L'auto invece non mi dà alcun tipo di problema. Il motore fa le fusa come un ubbidiente gattino, e nel complesso mi viene molto semplice guidarla.
Abby – esaurimento dato dalla preoccupazione di non riuscire ad organizzare un perfetto pranzo natalizio a parte – sembra molto serena nel complesso.
Dopo il baby shower organizzato ieri sera in suo onore, credevo che il suo umore sarebbe tornato nuovamente su. Invece lei, tanto per caricarsi di ulteriore stress, si è già messa in testa di organizzare questo pranzo con i nostri familiari, iniziando perciò a scervellarsi per portare a termine ogni preparativo.
Ora è seduta comodamente nel posto del passeggero, e tiene continuamente lo sguardo fisso fuori dal finestrino. Immersa forse nei suoi pensieri, ma comunque visibilmente serena.

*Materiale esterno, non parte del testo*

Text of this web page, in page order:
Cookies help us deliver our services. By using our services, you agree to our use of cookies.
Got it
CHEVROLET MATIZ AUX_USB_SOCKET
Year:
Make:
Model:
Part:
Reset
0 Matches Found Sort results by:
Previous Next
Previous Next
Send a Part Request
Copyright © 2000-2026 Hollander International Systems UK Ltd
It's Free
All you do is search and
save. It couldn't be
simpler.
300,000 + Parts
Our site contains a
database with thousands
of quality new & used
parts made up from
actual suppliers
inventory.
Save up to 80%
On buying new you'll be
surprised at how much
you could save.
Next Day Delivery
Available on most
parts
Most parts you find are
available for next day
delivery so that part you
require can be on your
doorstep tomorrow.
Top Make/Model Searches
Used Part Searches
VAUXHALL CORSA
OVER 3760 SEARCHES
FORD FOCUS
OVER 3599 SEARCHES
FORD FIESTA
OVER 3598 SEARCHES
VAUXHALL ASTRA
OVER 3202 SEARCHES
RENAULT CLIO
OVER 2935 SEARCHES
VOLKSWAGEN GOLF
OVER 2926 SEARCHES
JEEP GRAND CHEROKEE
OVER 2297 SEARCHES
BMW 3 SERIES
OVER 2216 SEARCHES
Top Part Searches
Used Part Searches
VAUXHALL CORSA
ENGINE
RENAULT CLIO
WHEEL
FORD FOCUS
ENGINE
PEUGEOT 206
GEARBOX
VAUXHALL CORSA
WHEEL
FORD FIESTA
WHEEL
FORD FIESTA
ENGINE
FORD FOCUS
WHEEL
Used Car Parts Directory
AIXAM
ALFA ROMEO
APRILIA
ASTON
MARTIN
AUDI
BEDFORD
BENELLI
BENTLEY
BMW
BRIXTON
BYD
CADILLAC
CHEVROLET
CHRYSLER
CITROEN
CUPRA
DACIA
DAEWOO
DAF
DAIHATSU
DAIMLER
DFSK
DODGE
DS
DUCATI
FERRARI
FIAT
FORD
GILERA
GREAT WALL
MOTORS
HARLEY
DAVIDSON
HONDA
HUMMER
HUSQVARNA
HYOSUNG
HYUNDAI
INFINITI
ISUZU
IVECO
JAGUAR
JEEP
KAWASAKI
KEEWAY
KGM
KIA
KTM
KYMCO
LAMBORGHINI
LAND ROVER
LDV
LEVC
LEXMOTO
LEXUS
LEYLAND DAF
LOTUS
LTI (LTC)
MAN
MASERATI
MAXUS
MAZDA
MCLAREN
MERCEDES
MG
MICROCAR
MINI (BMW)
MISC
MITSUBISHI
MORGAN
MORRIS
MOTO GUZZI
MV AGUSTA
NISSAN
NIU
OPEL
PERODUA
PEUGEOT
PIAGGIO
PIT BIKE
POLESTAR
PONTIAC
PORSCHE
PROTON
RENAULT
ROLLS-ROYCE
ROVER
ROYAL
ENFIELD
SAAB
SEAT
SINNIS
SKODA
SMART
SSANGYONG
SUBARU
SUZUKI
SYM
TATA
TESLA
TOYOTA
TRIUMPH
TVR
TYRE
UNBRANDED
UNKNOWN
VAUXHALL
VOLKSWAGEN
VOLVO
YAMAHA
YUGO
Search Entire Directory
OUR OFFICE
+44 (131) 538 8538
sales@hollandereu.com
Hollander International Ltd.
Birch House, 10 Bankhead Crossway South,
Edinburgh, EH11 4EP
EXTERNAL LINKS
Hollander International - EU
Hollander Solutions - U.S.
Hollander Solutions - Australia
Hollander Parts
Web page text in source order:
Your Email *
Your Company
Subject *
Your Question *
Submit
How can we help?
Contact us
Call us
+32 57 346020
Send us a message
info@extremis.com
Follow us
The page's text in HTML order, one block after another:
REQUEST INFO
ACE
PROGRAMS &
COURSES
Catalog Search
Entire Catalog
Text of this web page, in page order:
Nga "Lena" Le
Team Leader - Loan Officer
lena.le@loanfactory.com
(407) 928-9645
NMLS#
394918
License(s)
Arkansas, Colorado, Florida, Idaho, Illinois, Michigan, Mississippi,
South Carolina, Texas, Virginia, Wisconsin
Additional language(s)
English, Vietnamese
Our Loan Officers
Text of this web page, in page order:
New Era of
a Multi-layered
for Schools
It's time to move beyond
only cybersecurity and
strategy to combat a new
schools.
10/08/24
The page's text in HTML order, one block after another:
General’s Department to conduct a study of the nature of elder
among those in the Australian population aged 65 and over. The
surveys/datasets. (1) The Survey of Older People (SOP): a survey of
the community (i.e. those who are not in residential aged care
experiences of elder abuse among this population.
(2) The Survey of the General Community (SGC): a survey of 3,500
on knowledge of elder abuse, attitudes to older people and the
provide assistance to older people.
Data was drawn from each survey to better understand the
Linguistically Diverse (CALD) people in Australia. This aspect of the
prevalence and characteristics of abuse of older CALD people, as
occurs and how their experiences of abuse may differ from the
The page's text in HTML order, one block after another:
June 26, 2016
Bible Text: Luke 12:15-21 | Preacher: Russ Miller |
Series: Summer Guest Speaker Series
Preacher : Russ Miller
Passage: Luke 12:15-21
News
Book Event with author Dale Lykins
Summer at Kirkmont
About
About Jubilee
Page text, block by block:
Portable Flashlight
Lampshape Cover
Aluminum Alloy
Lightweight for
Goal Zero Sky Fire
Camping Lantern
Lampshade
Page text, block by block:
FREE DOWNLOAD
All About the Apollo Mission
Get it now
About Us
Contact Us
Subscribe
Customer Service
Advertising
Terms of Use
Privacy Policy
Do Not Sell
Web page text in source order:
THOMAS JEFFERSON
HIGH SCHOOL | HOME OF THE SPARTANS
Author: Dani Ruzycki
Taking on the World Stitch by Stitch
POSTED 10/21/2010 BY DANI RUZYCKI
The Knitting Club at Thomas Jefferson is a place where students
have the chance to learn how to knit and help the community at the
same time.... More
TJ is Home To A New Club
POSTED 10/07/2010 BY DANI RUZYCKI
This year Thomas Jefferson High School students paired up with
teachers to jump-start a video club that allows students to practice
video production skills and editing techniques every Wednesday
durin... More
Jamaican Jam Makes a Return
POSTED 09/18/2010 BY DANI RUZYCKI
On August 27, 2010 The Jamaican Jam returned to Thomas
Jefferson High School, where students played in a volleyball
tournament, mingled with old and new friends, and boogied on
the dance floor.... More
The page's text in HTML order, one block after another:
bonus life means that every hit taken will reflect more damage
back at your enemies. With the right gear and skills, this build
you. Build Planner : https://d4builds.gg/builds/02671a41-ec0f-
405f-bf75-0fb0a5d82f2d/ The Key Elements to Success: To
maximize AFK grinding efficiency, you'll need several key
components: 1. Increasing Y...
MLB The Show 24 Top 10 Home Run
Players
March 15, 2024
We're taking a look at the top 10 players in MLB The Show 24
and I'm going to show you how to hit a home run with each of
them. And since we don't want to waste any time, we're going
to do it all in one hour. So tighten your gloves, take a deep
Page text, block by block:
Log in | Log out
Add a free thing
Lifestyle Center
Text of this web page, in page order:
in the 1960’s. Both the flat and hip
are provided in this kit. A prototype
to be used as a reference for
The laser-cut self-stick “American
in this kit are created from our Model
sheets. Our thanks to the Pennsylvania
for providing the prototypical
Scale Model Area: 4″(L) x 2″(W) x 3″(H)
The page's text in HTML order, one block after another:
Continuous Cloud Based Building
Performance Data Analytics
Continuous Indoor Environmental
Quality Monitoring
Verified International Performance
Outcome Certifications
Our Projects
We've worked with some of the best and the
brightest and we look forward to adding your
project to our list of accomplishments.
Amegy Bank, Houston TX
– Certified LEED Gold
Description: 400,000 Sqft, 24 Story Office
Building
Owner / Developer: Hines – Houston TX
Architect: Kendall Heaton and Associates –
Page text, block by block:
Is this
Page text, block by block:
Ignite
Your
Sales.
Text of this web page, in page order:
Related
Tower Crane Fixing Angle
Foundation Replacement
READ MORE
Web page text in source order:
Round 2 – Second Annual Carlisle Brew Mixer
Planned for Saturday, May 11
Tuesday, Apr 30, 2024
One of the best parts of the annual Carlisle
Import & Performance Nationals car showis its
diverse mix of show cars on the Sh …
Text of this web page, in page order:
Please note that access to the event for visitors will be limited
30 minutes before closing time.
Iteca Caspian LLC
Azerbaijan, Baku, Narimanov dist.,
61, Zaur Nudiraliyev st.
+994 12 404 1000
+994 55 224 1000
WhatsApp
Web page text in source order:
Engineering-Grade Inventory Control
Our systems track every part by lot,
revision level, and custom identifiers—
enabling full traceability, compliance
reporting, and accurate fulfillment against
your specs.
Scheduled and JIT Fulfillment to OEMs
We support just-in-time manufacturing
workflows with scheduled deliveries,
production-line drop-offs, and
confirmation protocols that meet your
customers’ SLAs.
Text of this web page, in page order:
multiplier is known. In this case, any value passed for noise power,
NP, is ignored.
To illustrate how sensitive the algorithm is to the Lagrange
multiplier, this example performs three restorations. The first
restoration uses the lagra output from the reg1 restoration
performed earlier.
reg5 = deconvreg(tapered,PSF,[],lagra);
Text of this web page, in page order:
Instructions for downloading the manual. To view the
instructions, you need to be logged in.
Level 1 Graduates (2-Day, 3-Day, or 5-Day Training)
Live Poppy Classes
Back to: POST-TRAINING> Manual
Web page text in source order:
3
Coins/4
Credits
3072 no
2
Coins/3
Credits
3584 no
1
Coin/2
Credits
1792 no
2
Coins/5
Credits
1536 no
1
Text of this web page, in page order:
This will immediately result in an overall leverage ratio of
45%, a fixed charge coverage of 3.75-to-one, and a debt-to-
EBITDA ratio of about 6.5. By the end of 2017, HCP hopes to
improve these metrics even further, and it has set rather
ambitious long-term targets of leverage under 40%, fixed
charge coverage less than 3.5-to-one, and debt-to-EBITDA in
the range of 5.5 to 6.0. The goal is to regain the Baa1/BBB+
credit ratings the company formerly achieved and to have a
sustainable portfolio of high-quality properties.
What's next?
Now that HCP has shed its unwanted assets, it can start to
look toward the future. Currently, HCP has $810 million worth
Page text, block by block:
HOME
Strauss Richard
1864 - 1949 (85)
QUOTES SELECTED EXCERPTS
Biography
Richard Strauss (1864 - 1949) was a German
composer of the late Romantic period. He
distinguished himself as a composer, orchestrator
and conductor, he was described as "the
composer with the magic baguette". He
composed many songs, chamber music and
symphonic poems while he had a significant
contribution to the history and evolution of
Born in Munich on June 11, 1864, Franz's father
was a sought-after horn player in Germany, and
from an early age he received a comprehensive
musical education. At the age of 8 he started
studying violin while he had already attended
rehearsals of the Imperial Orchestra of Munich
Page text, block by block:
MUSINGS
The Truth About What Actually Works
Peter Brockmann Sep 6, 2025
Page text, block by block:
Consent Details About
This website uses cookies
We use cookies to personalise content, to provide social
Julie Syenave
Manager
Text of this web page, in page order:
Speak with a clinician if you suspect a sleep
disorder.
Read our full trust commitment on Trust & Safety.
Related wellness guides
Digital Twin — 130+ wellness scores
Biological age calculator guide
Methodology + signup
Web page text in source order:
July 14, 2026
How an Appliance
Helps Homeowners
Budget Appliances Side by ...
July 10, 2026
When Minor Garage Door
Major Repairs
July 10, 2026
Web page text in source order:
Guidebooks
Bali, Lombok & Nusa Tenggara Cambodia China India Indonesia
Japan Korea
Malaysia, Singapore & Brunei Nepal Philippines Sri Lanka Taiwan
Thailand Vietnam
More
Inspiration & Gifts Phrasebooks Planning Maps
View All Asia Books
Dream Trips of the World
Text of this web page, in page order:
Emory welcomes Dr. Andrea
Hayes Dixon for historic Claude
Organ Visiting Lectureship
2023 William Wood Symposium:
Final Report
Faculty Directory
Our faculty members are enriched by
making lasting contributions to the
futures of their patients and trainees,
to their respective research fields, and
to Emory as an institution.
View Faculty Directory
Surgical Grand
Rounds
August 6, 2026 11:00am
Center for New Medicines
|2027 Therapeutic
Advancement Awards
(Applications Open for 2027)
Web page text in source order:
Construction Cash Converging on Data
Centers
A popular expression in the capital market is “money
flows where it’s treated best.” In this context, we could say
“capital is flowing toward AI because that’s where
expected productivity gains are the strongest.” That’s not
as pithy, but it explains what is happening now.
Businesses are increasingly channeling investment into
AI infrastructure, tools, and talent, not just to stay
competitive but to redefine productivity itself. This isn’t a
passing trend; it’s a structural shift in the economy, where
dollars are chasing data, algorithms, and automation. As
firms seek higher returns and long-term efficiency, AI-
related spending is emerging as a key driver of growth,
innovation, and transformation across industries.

Ogni tanto controlla il cellulare, come se aspettasse una chiamata o un messaggio importante, ma quando constata di non aver ricevuto nulla, subito si cala nuovamente nei panni da ragazza tranquilla e riporta lo sguardo fuori dall'auto.
Io invece, per smorzare il silenzio a cui non sono mai stato abituato, accendo la radio e mi sintonizzo su un canale locale che dà di continuo, senza sosta, canzoni di ogni genere.
Al momento danno I Really Like You di Carly Rae Jepsen. Abby si illumina di scatto e batte felice le mani. «Potresti alzare un po il volume?» mi chiede.
«Certo» sorrido aumentando un po' di più il volume.
Inizia a canticchiare in modo divertente la canzone, portandomi più volte a spostare la mia concentrazione dalla strada a lei. È veramente uno spasso.